To date, there is no cure and the effectiveness of current approaches is questioned. These are essentially indirect treatments that aim to increase cognitive functions such as memory and attention. The numerous studies and trials aimed at amyloid plaques or neurofibrillary tangles have produced disappointing results," says Jean-Yves Chatton, a neuroscience researcher and director of the Department of Fundamental Neuroscience at the University of Lausanne’s Faculty of Biology and Medicine. It is therefore urgent to find new strategies to fight against this dementia.

An intact memory
Rather than acting on neurons, plaques or tangles, Jean-Yves Chatton’s research team focused on astrocytes, glial cells often neglected by neuroscientists. Since direct approaches are not very effective, the idea was to find an indirect way to preserve neurons by relying on cells that are not affected by the disease themselves, and therefore theoretically healthy, and moreover known for their healing capacities towards neurons," says the professor from the University of Lausanne.

For this study, his research team developed an approach to increase a function of astrocytes known to preserve neuronal death. The results show that this new strategy is able to counteract the pathological alterations observed in mice with Alzheimer’s disease, such as early disruption of cerebral metabolism, hippocampal atrophy, changes in neuronal structure and aberrant neuronal excitability. Remarkably, the memory of Alzheimer mice is preserved.
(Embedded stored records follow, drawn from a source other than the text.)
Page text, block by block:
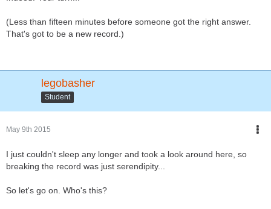
(Less than fifteen minutes before someone got the right answer.
That's got to be a new record.)
legobasher
Student
May 9th 2015
I just couldn't sleep any longer and took a look around here, so
breaking the record was just serendipity...
So let's go on. Who's this?
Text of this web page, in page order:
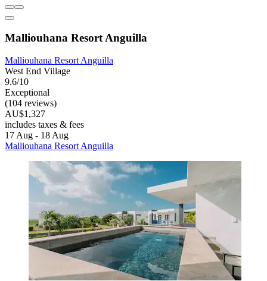
Malliouhana Resort Anguilla
Malliouhana Resort Anguilla
West End Village
9.6/10
Exceptional
(104 reviews)
AU$1,327
includes taxes & fees
17 Aug - 18 Aug
Malliouhana Resort Anguilla

Boosting mitochondria in astrocytes
Astrocytes provide structural and functional support to neurons, notably through the exchange of substances that act on the neuronal plasticity mechanisms that underlie memory processes or by providing energy. Astrocytes are also known to have a respiration and energy production machinery - the mitochondria - that favors antioxidant conditions, which makes them particularly resistant to oxidative stress. The early stages of the disease are precisely associated with a metabolic disorder and the presence of oxidative stress. All this places them in one way or another at the heart of the problem", explains Nadia Rosenberg, first author of the study and research assistant at the Department of Basic Neurosciences of the University of Lausanne.
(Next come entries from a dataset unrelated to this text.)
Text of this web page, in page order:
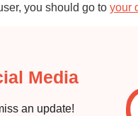
you should go to your
Media
an update!
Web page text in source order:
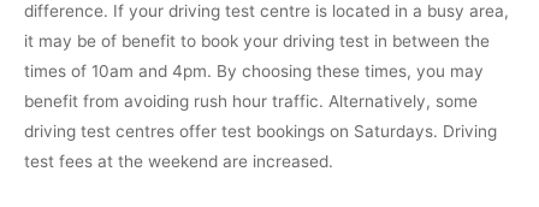
difference. If your driving test centre is located in a busy area,
it may be of benefit to book your driving test in between the
times of 10am and 4pm. By choosing these times, you may
benefit from avoiding rush hour traffic. Alternatively, some
driving test centres offer test bookings on Saturdays. Driving
test fees at the weekend are increased.

Based on this reasoning, Jean-Yves Chatton’s laboratory sought to reinforce the antioxidant functions of astrocytes by expecting a protective effect on neurons. To do this, he focused on a protein, UCP4. The role of this protein is to lower the oxidation produced by mitochondria when they generate energy by consuming oxygen. A previous study showed that when UCP4 was overexpressed in the mitochondria of astrocytes, it improved the function of neurons by a mechanism that is still poorly understood. We produced viruses capable of infecting astrocytes and delivering UCP4 into their mitochondria," says the researcher. By doing this, they have succeeded in diverting Alzheimer’s mice from their pathological trajectories.
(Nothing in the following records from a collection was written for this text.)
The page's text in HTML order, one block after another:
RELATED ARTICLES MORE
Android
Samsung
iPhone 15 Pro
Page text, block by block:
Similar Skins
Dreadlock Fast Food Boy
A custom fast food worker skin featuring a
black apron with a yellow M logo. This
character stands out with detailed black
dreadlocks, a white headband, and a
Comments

A gateway to new treatment strategies
The results of the study show that targeting astrocytes and their mitochondria is an effective strategy to prevent the neuronal decline observed during the early stages of the disease. The approach used in this study, delivering genes to mice using viruses, is the equivalent of gene therapy in humans. However, it is too early to speak of a potential treatment, especially since gene therapies are still in their infancy. On the other hand, the study opens up solid avenues of exploration. We will now identify precisely the molecules and mechanisms that link UCP4 to the development of Alzheimer’s disease. This future research could lead to the identification of a drug treatment.